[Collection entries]
►
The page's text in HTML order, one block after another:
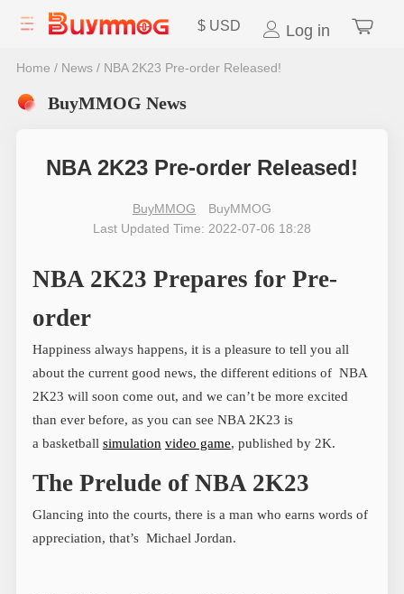
$ USD Log in
Home / News/ NBA 2K23 Pre-order Released!
BuyMMOG News
NBA 2K23 Pre-order Released!
BuyMMOG
BuyMMOG
Last Updated Time: 2022-07-06 18:28
NBA 2K23 Prepares for Pre-
order
Happiness always happens, it is a pleasure to tell you all
about the current good news, the different editions of NBA
2K23 will soon come out, and we can’t be more excited
than ever before, as you can see NBA 2K23 is
a basketball simulation video game, published by 2K.
The Prelude of NBA 2K23
Glancing into the courts, there is a man who earns words of
appreciation, that’s Michael Jordan.
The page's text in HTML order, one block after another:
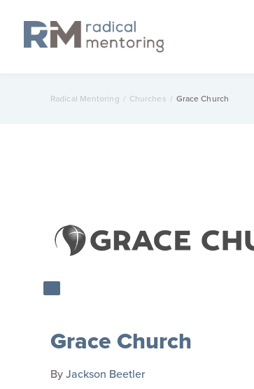
Radical Mentoring / Churches / Grace Church
Grace Church
ByJackson Beetler
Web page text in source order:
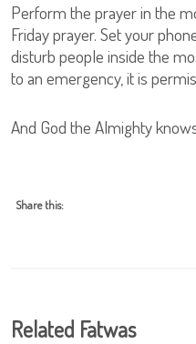
Perform the prayer in the
Friday prayer. Set your
disturb people inside the
to an emergency, it is
And God the Almighty
Share this:
Related Fatwas
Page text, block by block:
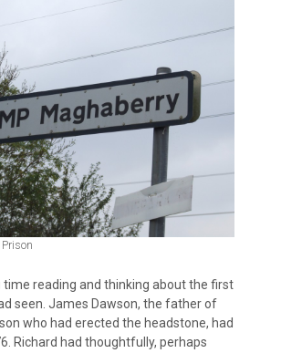
time reading and thinking about the first
seen. James Dawson, the father of
who had erected the headstone, had
Richard had thoughtfully, perhaps
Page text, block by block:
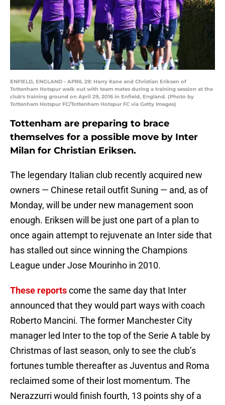
ENFIELD, ENGLAND - APRIL 29: Harry Kane and Christian Eriksen of
Tottenham Hotspur walk out with team mates during a training session at the
club's training ground on April 29, 2016 in Enfield, England. (Photo by
Tottenham Hotspur FC/Tottenham Hotspur FC via Getty Images)
Tottenham are preparing to brace
themselves for a possible move by Inter
Milan for Christian Eriksen.
The legendary Italian club recently acquired new
owners — Chinese retail outfit Suning — and, as of
Monday, will be under new management soon
enough. Eriksen will be just one part of a plan to
once again attempt to rejuvenate an Inter side that
has stalled out since winning the Champions
League under Jose Mourinho in 2010.
These reportscome the same day that Inter
announced that they would part ways with coach
Roberto Mancini. The former Manchester City
manager led Inter to the top of the Serie A table by
Christmas of last season, only to see the club’s
fortunes tumble thereafter as Juventus and Roma
reclaimed some of their lost momentum. The
Nerazzurri would finish fourth, 13 points shy of a
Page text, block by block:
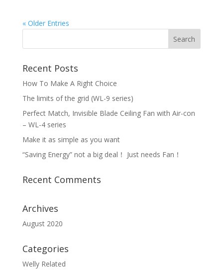
« Older Entries
Recent Posts
How To Make A Right Choice
The limits of the grid (WL-9 series)
Perfect Match, Invisible Blade Ceiling Fan with Air-con
– WL-4 series
Make it as simple as you want
“Saving Energy” not a big deal！ Just needs Fan！
Recent Comments
Archives
August 2020
Categories
Welly Related
◄
Pictures aside, print exactly the lines above starting with the one containing "And God the Almighty" and going on through the one containing "once again attempt".

* TASK ANSWER:
And God the Almighty
Share this:
Related Fatwas
Page text, block by block:
time reading and thinking about the first
seen. James Dawson, the father of
who had erected the headstone, had
Richard had thoughtfully, perhaps
Page text, block by block:
ENFIELD, ENGLAND - APRIL 29: Harry Kane and Christian Eriksen of
Tottenham Hotspur walk out with team mates during a training session at the
club's training ground on April 29, 2016 in Enfield, England. (Photo by
Tottenham Hotspur FC/Tottenham Hotspur FC via Getty Images)
Tottenham are preparing to brace
themselves for a possible move by Inter
Milan for Christian Eriksen.
The legendary Italian club recently acquired new
owners — Chinese retail outfit Suning — and, as of
Monday, will be under new management soon
enough. Eriksen will be just one part of a plan to
once again attempt to rejuvenate an Inter side that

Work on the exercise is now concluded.